Estas palabras, tal vez, tenían un sentido opuesto al directo, pues en la cara de Podchufárov se dibujó una expresión de tristeza y arrepentimiento, mientras que en la de Movshóvich -que detentaba el mando de una sección separada del batallón de zapadores y, por ello, no estaba supeditado al comandante del regimiento- apareció sólo la tristeza, sin atisbo de arrepentimiento. Los subalternos compartían exactamente la misma expresión.

Beriozkin continuó con un tono particularmente desagradable:

– Pero ¿dónde está vuestra perca de cinco kilos, camarada Movshóvich? Toda la división lo sabe.

Movshóvich, con la misma expresión de tristeza, dijo: -Cocinero, por favor, muéstrele el pescado.

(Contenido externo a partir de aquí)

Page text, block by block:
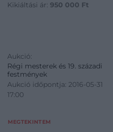
Kikiáltási ár: 950 000 Ft
Aukció:
Régi mesterek és 19. századi
festmények
Aukció időpontja: 2016-05-31
17:00
MEGTEKINTEM
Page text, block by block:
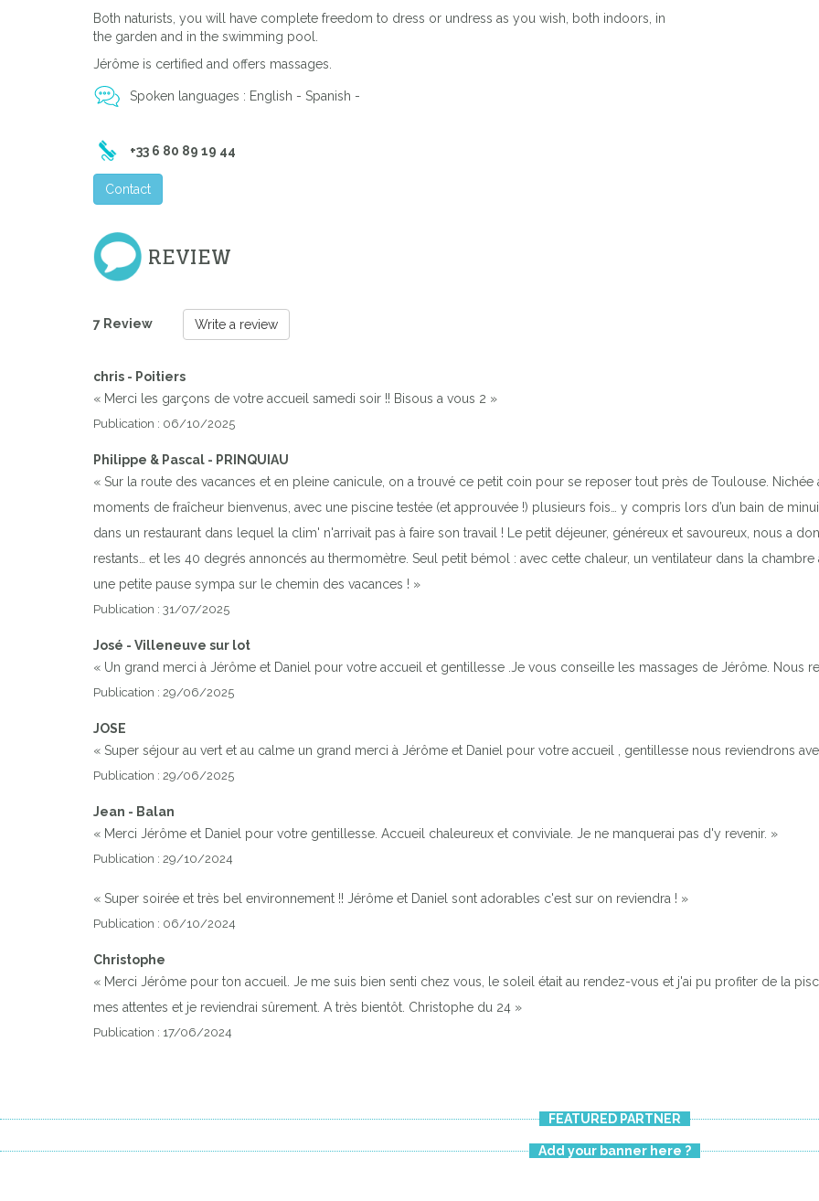
Previous
Both naturists, you will have complete freedom to dress or undress as you wish, both indoors, in
the garden and in the swimming pool.
Jérôme is certified and offers massages.
Spoken languages : English - Spanish -
+33 6 80 89 19 44
Contact
REVIEW
7 Review Write a review
chris - Poitiers
« Merci les garçons de votre accueil samedi soir !! Bisous a vous 2 »
Publication : 06/10/2025
Philippe & Pascal - PRINQUIAU
« Sur la route des vacances et en pleine canicule, on a trouvé ce petit coin pour se reposer tout près de Toulouse.
moments de fraîcheur bienvenus, avec une piscine testée (et approuvée !) plusieurs fois… y compris lors d’un bain de
dans un restaurant dans lequel la clim' n'arrivait pas à faire son travail ! Le petit déjeuner, généreux et savoureux, nous a
restants… et les 40 degrés annoncés au thermomètre. Seul petit bémol : avec cette chaleur, un ventilateur dans la
une petite pause sympa sur le chemin des vacances ! »
Publication : 31/07/2025
José - Villeneuve sur lot
« Un grand merci à Jérôme et Daniel pour votre accueil et gentillesse .Je vous conseille les massages de Jérôme. Nous
Publication : 29/06/2025
JOSE
« Super séjour au vert et au calme un grand merci à Jérôme et Daniel pour votre accueil , gentillesse nous reviendrons
Publication : 29/06/2025
Jean - Balan
« Merci Jérôme et Daniel pour votre gentillesse. Accueil chaleureux et conviviale. Je ne manquerai pas d'y revenir. »
Publication : 29/10/2024
« Super soirée et très bel environnement !! Jérôme et Daniel sont adorables c'est sur on reviendra ! »
Publication : 06/10/2024
Christophe
« Merci Jérôme pour ton accueil. Je me suis bien senti chez vous, le soleil était au rendez-vous et j'ai pu profiter de la
mes attentes et je reviendrai sûrement. A très bientôt. Christophe du 24 »
Publication : 17/06/2024
FEATURED PARTNER
Add your banner here ?
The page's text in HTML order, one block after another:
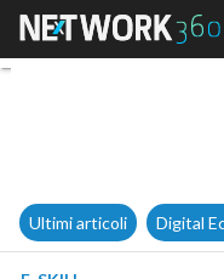
Ultimi articoli Digital

El cocinero, el único que se encontraba cumpliendo con sus obligaciones, habló con franqueza.

– El camarada capitán me ha ordenado que lo rellene a la judía. Tenemos pimienta y hojas de laurel, pero nos falta pan blanco y tampoco disponemos de rábano picante.

– Entiendo -dijo Beriozkin-. Una vez comí pescado relleno en Bobruisk, en casa de una tal Fira Arónovna, pero para serles franco, no me gustó demasiado.

Y, de repente, los hombres del sótano se dieron cuenta de que al jefe del regimiento no se le había pasado siquiera por la cabeza enfadarse.

Tal vez Beriozkin supiera que Podchufárov había repelido los ataques nocturnos de los alemanes, que había quedado cubierto de tierra, y que su ordenanza, el mismo que ponía la Serenata china, mientras lo desenterraba gritaba: «No se preocupe, camarada capitán, le sacaré de ahí».